Coastal mignonette orchid

Scientific classification
- Kingdom: Plantae
- Clade: Tracheophytes
- Clade: Angiosperms
- Clade: Monocots
- Order: Asparagales
- Family: Orchidaceae
- Subfamily: Orchidoideae
- Tribe: Diurideae
- Genus: Microtis
- Species: M. familiaris
- Binomial name: Microtis familiaris R.J.Bates

= Microtis familiaris =

- Genus: Microtis (plant)
- Species: familiaris
- Authority: R.J.Bates

Species of orchid

Microtis familiaris, commonly known as coastal mignonette orchid or coastal onion orchid is a species of orchid endemic to the south-west coastal region of Western Australia. It has a single hollow, onion-like leaf and up to twenty small, green to greenish-yellow, sweetly scented, widely spaced flowers. It often grows with large populations of other Microtis orchids but only flowers after fire.

==Description==
Microtis familiaris is a terrestrial, perennial, deciduous, herb with an underground tuber and a single erect, smooth, tubular leaf 80-200 mm long and 2-3 mm wide. Between ten and twenty green to greenish-yellow flowers are well spaced along a flowering stem 100-250 mm tall. The flowers are 2-2.5 mm long, about 1 mm wide and are sweetly scented. The dorsal sepal is egg-shaped with a small point on the tip and is 2-2.5 mm long, 1.5-2 mm wide and hood-like. The lateral sepals are lance-shaped, 2-2.5 mm long, about 1 mm wide and turn back with their tips clasping the ovary. The petals are about 1.5 mm long, 0.5 mm wide and are partly enclosed by the dorsal sepal. The labellum is oblong, 2-2.5 mm long, about 1 mm wide and parallel to the ovary with a saddle-shaped callus in its centre. Flowering occurs from December to January but only after fire the previous summer.

==Taxonomy and naming==
Microtis familiaris was first formally described in 1990 by Robert John Bates from a specimen collected at Boat Harbour near Denmark and the description was published in Journal of the Adelaide Botanic Gardens. The specific epithet (familiaris) is a Latin word meaning "of a family or household" or "domestic", referring to the observation that this orchid often grows with other Microtis species.
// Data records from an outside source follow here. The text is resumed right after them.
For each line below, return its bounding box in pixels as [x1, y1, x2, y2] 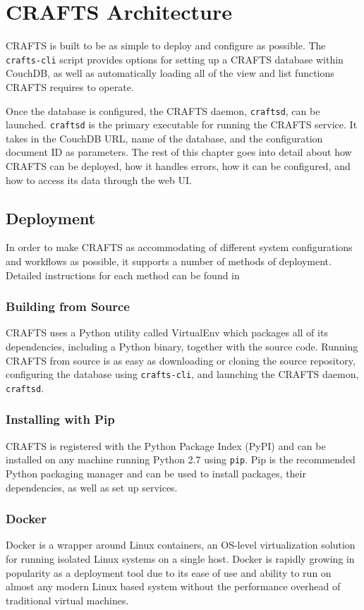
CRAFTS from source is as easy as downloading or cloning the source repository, [6, 353, 356, 367]
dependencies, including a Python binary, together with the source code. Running [6, 339, 358, 354]
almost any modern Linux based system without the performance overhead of [6, 579, 341, 594]
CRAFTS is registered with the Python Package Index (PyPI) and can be [6, 438, 326, 453]
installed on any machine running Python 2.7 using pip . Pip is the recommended [6, 452, 356, 467]
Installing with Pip [6, 410, 115, 428]
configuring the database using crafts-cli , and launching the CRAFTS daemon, [6, 367, 359, 382]
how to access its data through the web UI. [6, 172, 192, 187]

==Distribution and habitat==
Coastal mignonette orchid grows in swampy heath in coastal areas between Augusta and Esperance in the Esperance Plains, Jarrah Forest and Warren biogeographic regions.

==Conservation==
Microtis familiaris is classified as "not threatened" by the Western Australian Government Department of Parks and Wildlife.